Final Berkelas Tinggi
Final yang dinanti akhirnya tersaji saat Fajar Alfian/Muhammad Rian Ardianto ditantang pemilik lapangan, Liang Wei Keng dan Wang Chang, yang merupakan unggulan pertama dunia. Dukungan luar biasa dari publik Changzhou Olympic Sports Centre menciptakan atmosfer intimidatif, tetapi pasangan Indonesia justru menyerap energi itu. Set pembuka berlangsung dalam tempo tinggi. Fajar/Fikri tertinggal 8-11 pada interval, lalu menyamakan kedudukan menjadi 14-14 setelah rally 42 pukulan yang melelahkan. Permainan net Rian yang presisi dan smes menyilang Fajar dari baseline akhirnya mematahkan pertahanan Liang/Wang. Mereka merebut set pertama dengan skor 21-19. Tim tuan rumah bangkit di set kedua dengan meningkatkan tempo serangan dan memanfaatkan pengembalian pendek. Wang Chang yang lincah di depan net membuat Fajar/Fikri beberapa kali terpancing. Set kedua pun jatuh ke China, 15-21. Memasuki set penentuan, strategi servis panjang Fajar mulai membuahkan hasil. Pasangan Indonesia langsung memimpin 4-1, namun lawan kembali menyamakan hingga interval dengan skor tipis 11-10. Poin demi poin berjalan dengan tekanan mental tinggi. Pada kedudukan 16-16, Fajar melepaskan backhand drop shot mengecoh Liang, yang menjadi titik balik psikologis. Sejak itu, Fajar/Fikri meraih lima poin beruntun dan menutup pertandingan dengan kemenangan 21-18, menyegel gelar juara China Open pertama bagi Indonesia di sektor ganda putra sejak 2019.

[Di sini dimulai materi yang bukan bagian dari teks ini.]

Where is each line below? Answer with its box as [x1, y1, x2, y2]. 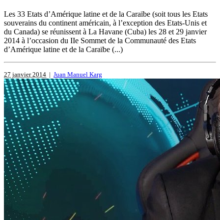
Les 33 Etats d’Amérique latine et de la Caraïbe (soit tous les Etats [4, 10, 208, 19]
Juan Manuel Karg [54, 71, 102, 79]
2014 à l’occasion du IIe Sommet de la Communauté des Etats [4, 36, 196, 45]
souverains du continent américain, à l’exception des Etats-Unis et [4, 19, 207, 27]
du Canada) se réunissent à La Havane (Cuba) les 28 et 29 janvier [4, 27, 207, 36]
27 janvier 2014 [4, 71, 46, 79]
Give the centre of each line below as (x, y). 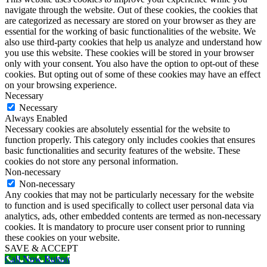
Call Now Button (37, 259)
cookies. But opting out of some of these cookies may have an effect (133, 74)
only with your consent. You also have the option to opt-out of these (132, 64)
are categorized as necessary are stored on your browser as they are (130, 21)
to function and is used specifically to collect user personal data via (129, 206)
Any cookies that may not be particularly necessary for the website (129, 195)
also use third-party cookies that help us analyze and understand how (133, 42)
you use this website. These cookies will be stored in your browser (129, 53)
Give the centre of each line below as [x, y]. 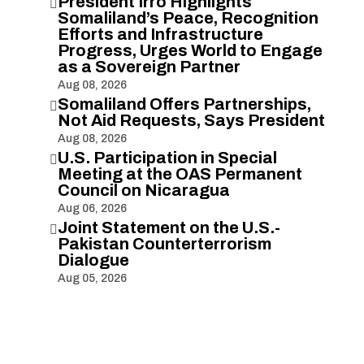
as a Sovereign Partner [149, 66]
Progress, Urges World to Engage [190, 50]
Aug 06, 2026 [92, 208]
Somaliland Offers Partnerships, [184, 104]
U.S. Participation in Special [167, 157]
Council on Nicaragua [143, 190]
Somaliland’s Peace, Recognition [188, 17]
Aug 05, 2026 [92, 278]
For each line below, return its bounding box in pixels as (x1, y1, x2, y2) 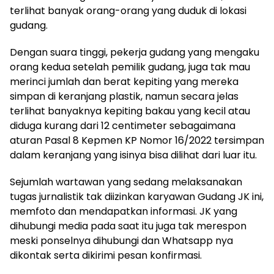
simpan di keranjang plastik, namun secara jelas (10, 89, 239, 103)
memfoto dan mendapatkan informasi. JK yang (10, 204, 237, 218)
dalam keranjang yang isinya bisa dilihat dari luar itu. (10, 148, 257, 162)
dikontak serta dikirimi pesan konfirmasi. (10, 248, 202, 262)
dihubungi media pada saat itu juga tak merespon (10, 219, 246, 233)
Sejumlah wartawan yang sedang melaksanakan (10, 175, 242, 189)
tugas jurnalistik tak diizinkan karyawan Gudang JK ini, (10, 190, 264, 204)
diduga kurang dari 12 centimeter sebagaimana (10, 119, 235, 133)
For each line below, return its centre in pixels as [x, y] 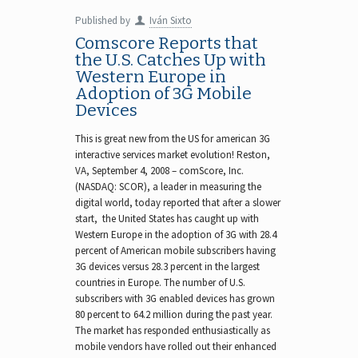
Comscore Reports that [167, 43]
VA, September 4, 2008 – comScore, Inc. [159, 171]
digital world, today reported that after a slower [178, 203]
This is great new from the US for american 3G [173, 139]
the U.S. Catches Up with [171, 60]
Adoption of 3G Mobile [163, 93]
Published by [104, 20]
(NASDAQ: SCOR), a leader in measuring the [168, 187]
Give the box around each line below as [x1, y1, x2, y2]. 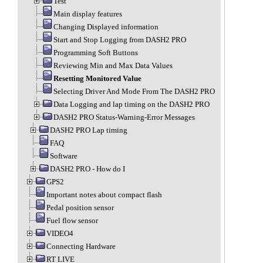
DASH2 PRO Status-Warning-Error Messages [53, 113, 195, 122]
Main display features [53, 9, 122, 18]
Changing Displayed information [53, 22, 159, 31]
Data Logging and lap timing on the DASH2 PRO [53, 100, 210, 109]
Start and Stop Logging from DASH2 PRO [53, 35, 186, 44]
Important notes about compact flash [46, 190, 162, 199]
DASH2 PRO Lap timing [49, 126, 127, 134]
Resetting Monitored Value [53, 74, 141, 83]
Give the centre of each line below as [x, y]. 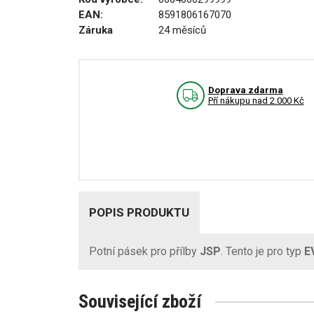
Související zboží [140, 301]
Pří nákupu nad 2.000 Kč [256, 101]
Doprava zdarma [245, 90]
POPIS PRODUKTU [139, 212]
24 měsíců [182, 30]
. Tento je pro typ [262, 251]
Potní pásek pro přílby [144, 251]
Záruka [96, 30]
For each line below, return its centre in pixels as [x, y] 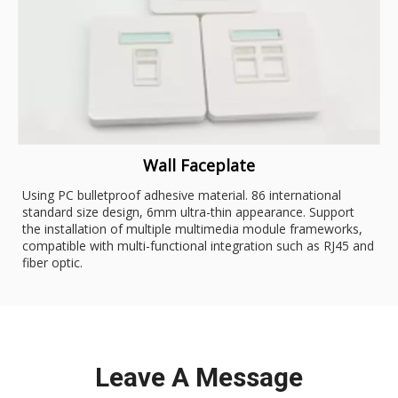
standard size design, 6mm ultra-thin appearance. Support [188, 211]
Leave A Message [199, 377]
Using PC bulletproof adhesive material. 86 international [182, 195]
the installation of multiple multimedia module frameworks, [192, 228]
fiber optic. [52, 262]
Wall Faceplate [199, 165]
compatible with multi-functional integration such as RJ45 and [198, 245]
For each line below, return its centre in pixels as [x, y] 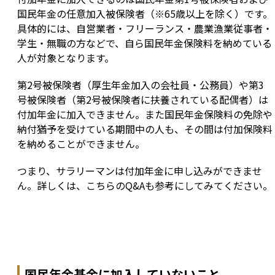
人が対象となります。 [66, 58]
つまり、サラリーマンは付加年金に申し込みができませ [140, 171]
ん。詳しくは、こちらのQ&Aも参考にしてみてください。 [145, 186]
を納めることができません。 [81, 144]
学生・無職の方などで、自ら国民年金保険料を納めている [145, 43]
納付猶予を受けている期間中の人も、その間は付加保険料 [145, 129]
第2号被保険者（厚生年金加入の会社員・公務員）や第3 [141, 85]
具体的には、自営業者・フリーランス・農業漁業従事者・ [145, 29]
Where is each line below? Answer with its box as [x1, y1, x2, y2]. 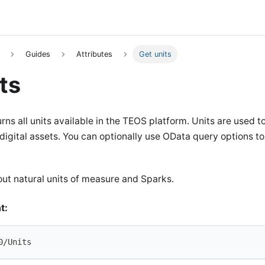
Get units [138, 50, 172, 59]
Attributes [76, 50, 113, 59]
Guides [25, 50, 50, 59]
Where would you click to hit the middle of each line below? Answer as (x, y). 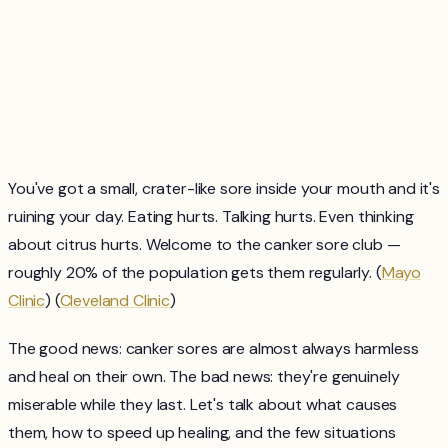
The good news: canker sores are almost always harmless (213, 348)
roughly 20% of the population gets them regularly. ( (195, 272)
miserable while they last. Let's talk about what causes (203, 404)
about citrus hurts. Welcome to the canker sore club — (204, 244)
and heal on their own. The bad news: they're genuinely (204, 376)
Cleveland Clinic (115, 300)
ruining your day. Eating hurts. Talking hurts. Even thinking (211, 216)
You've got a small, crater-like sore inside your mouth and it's (224, 188)
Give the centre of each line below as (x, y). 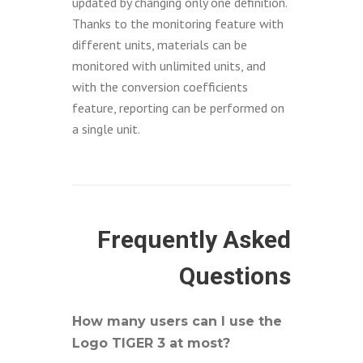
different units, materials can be (160, 45)
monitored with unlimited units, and (169, 66)
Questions (235, 276)
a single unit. (106, 129)
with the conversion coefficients (160, 87)
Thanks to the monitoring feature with (178, 23)
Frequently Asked (194, 239)
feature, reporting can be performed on (178, 108)
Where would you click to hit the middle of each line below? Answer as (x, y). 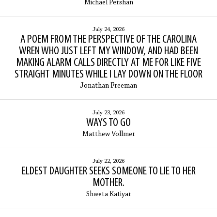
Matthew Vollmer (108, 135)
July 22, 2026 (108, 162)
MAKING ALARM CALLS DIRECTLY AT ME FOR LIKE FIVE (108, 63)
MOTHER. (108, 183)
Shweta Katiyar (108, 195)
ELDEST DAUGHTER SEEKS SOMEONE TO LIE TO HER (108, 172)
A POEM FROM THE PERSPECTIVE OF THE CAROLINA (108, 40)
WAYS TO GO (108, 123)
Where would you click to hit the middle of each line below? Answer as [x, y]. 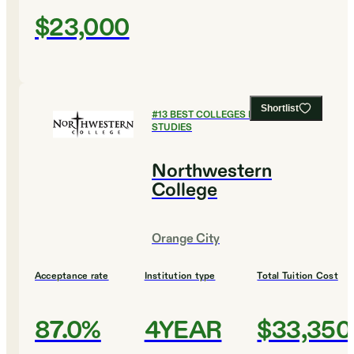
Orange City [186, 239]
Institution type [180, 276]
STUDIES [172, 128]
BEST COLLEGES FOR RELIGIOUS [245, 115]
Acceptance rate [72, 276]
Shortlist [280, 109]
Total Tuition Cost [298, 276]
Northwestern [212, 172]
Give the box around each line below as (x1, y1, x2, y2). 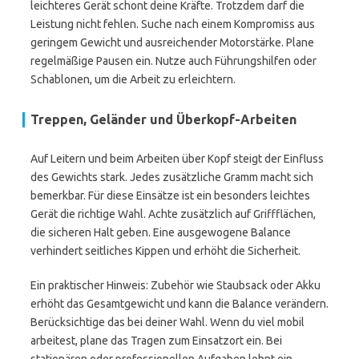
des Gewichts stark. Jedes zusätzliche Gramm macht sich (30, 171, 313, 184)
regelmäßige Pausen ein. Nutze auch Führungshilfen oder (30, 54, 317, 67)
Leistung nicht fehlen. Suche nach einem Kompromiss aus (30, 18, 315, 30)
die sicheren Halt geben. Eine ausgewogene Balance (30, 226, 291, 239)
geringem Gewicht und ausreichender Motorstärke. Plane (30, 36, 314, 49)
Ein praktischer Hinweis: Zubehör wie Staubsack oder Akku (30, 279, 321, 292)
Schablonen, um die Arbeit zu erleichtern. (30, 73, 236, 86)
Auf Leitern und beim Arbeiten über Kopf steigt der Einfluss (30, 152, 324, 165)

Taktik dan Kunci Kemenangan
Kesuksesan Fajar/Fikri kali ini tidak lepas dari perubahan pendekatan taktik yang diterapkan pelatih Aryono Miranat. Alih-alih mengandalkan permainan rally panjang yang selama ini menjadi kekuatan mereka, Fajar/Fikri tampil lebih agresif dengan mempercepat tempo sejak servis. Mereka acap kali mengarahkan pukulan first set ke samping kiri Wang Chang yang dianggap memiliki pertahanan lebih lemah. Selain itu, peran Rian di zona depan net sangat krusial dengan tujuh interception menghasilkan poin langsung di sepanjang final. Data statistik internal tim menunjukkan peningkatan efisiensi serangan hingga 42 persen dibanding rata-rata turnamen mereka sebelumnya. Dari sisi mental, konsistensi menjadi pembeda. Ketika Liang/Wang mulai terburu-buru di set ketiga, Fajar/Fikri justru memperlambat ritme dan membiarkan lawan melakukan unforced error. Total unforced error pasangan China mencapai 18 di set pamungkas melawan hanya 9 milik Indonesia.

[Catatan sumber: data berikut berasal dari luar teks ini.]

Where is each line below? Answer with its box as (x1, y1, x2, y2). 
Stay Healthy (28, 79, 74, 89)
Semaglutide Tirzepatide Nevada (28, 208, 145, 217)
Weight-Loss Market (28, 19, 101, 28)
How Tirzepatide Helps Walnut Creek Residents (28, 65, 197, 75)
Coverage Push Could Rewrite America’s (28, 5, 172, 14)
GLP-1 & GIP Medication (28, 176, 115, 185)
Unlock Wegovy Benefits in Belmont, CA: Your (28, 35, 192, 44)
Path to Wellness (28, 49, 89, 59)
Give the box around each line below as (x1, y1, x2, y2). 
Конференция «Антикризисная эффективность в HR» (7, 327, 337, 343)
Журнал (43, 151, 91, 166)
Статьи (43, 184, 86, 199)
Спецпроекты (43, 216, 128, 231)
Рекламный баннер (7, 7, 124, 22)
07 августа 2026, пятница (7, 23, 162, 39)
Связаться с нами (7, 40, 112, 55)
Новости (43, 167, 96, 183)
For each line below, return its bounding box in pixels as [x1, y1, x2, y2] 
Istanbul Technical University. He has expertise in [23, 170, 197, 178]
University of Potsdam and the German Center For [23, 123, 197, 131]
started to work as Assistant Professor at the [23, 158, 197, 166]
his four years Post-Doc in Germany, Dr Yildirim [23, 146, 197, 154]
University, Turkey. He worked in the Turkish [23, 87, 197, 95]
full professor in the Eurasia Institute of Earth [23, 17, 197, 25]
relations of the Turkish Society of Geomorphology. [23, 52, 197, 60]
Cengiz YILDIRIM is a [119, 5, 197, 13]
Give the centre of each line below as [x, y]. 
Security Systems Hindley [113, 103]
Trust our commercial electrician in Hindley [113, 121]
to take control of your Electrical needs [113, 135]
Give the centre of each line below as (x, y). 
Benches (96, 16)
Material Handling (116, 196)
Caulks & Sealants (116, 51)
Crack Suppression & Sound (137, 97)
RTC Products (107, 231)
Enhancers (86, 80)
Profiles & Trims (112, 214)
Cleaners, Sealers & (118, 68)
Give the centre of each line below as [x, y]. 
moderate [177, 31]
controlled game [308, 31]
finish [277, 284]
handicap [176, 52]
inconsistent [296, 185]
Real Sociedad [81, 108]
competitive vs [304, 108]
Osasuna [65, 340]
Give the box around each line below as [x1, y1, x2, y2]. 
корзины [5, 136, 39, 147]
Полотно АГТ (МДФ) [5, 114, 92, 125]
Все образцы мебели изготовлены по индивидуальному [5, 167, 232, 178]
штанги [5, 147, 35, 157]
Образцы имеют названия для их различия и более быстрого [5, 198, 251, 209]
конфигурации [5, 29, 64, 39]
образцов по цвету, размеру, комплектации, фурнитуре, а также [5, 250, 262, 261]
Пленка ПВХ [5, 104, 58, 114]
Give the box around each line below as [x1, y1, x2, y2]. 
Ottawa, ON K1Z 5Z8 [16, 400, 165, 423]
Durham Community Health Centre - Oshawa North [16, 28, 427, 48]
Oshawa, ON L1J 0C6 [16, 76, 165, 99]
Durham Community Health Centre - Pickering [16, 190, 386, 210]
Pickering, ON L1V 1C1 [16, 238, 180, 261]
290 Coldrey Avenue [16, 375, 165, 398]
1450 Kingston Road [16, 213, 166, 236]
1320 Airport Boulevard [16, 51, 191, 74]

Pujian dari Pelatih dan Harapan ke Depan
Pelatih Aryono Miranat memuji kematangan emosional Fajar/Fikri yang terus berkembang. Ia menyebut bahwa mereka tidak lagi gelisah saat tertinggal, komunikasi di lapangan sangat baik, dan yang paling penting mereka tetap tenang saat penggemar tuan rumah begitu berisik. Ini kemenangan mental yang sesungguhnya. Fajar sendiri menyampaikan bahwa kunci kemenangan ini adalah rasa lapar untuk terus membuktikan kapasitas mereka sebagai pasangan elite. Kami terus bekerja keras setelah ada sedikit penurunan di awal tahun, dan trofi ini memberi kepercayaan diri besar. Dengan tambahan poin 12.000 dari kemenangan Super 1000, Fajar/Fikri naik ke peringkat empat dunia dan kian mantap menatap BWF World Tour Finals Desember mendatang. Lebih dari itu, gelar ini menjadi sinyal kuat bahwa Indonesia tetap punya amunisi untuk bersaing di Asian Games 2026 di Aichi-Nagoya, Jepang, di mana Fajar/Fikri akan kembali menjadi andalan utama ganda putra.